Sorry for making another HP thread but hopefully this can serve as one stop show for qestions and answers related to the book.  Sure I can go to the leaky cauldrom or Mugglenet websites and ask people but since you all are such near and dear personsal friends ...why not ask for your assistance??  

I am re-listening to the the audiobook of The Deathly Hallows and something just hit me....

After Hermoine reads the story about the Deathly Hollows in Mr. Lovegood's house, Mr Lovegood says that the wearer this particular invisibility cloak could not be seen under any circumstances.  No sort of magic could help anyone see the wearer of it.

We all know now that Harry is the owner of the cloak.  Someone please tell me then why Madeye Moody and Dumbledore were able to see Harry while he was under the cloak??  This is the same cloak given by death and therefore he shouldn't have been able to be seen by anyone despite whatever magic they employed.


----------



## exile (Dec 17, 2007)

Couple of possibilities come to mind. (i) The wizard children's story isn't literally accurate: good as the cloak is, it may not be proof against _all_ visual magic; (ii) don't know about Mad-Eye, but Dumbledore is described in the book as an expert legilimans, and so is very likely able to detect Harry's emotional/psychological presence near him, even when Harry is invisible.
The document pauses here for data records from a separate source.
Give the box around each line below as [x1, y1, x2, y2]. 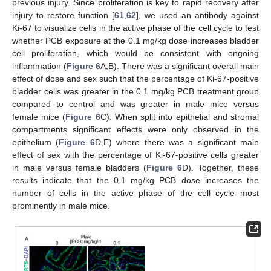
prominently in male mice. [12, 201, 110, 211]
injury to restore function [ [12, 10, 114, 21]
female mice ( [12, 112, 66, 122]
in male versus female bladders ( [12, 163, 146, 173]
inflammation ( [12, 61, 67, 71]
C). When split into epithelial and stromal [100, 112, 260, 122]
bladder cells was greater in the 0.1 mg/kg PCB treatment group [12, 87, 259, 97]
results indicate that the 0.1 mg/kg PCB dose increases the [12, 175, 259, 186]

And it wouldn't surprise me if Mad-Eye could do the same.... this possibility would be allowed under a strictly literal interpretation of the story of the the three brothers. After all, actual sight isn't what's going on in legilimancy.


----------



## Andrew Green (Dec 17, 2007)

Even under the cloack they still left foot prints and other clues to there presense, perhaps they weren't really "seen" directly.


----------



## MA-Caver (Dec 17, 2007)

Also Mad-eye's eye's properties weren't fully explored now were they? We knew he could see through the back of his head and through some walls and doors but who knows what else? 
Either way... he's gone thus we'll never know. 
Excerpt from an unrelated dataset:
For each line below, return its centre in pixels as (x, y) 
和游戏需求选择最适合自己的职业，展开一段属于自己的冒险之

For another interesting HP discussion group try www.kevinswatch.com and go to discussion board and scroll down to "The Library" where you'll see JK Rowling and click on that. 
Right now they're in the middle of a dissection of the books, starting with the first and they'll work their way through the entire series.


----------



## AceHBK (Dec 17, 2007)

MA-Carver...thanks I will definately check it out.  Im starting to feel like this Uber nerd.  

My apologies, it wasn't Moody but rather Mr Crouch's son who saw Harry under the invisibility cloak when they were in the pub in Hogsmead in the Goblet of Fire.
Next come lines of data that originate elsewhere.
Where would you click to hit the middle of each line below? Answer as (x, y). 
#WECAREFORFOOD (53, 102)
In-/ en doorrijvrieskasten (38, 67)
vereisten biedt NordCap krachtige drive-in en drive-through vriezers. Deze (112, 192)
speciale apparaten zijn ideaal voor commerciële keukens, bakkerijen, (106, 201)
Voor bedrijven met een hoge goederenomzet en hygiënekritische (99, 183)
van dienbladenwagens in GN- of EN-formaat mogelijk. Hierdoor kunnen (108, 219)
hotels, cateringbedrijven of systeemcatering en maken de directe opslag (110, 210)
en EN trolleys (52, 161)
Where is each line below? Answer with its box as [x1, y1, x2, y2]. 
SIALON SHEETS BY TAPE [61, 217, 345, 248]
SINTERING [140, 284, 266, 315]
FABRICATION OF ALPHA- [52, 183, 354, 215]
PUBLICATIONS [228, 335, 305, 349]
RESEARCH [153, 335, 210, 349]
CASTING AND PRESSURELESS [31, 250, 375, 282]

I just read that Dumbledore actually used a spell ( Homenum Revelio )that allowed him to see Harry under the cloak.  I guess I am seeing the tale as bieng literal when it isn't....good one Exile.  I took it all as literal since the stone and the wand worked exactly as Luna's father said they would.


----------



## AceHBK (Dec 19, 2007)

Ok..after listening to the Deathly Hallows again something else came to mind....

Why didn't Harry just break the Elder Wand and put it in Dumbledore's coffin?
Harry during is final fuel with Lord Voldemort explained the whole reasoning with the Elder wand and I am sure other wizards who already knew about it and how to obtain it along with word of mouth (from all the students and death eaters and all listened to Harry explain how the wand is passed) would have tried to get it.

Since Harry is a Auror all it takes if for him to be taken 1 time by someone for that person to be the new owner of the Elder Wand and all they have to do is go to the tomb of dumbledore to retreive it.

It would have made just more sense to break it and be done with it.


----------



## HelloKitty (Dec 20, 2007)

exile said:


> (ii) don't know about Mad-Eye, but Dumbledore is described in the book as an expert legilimans, and so is very likely able to detect Harry's emotional/psychological presence near him, even when Harry is invisible.


 
Severus Snape was a legiliman too, but he hated Harry's cloak because, in several occations, he wasn't able to discover the boy near him.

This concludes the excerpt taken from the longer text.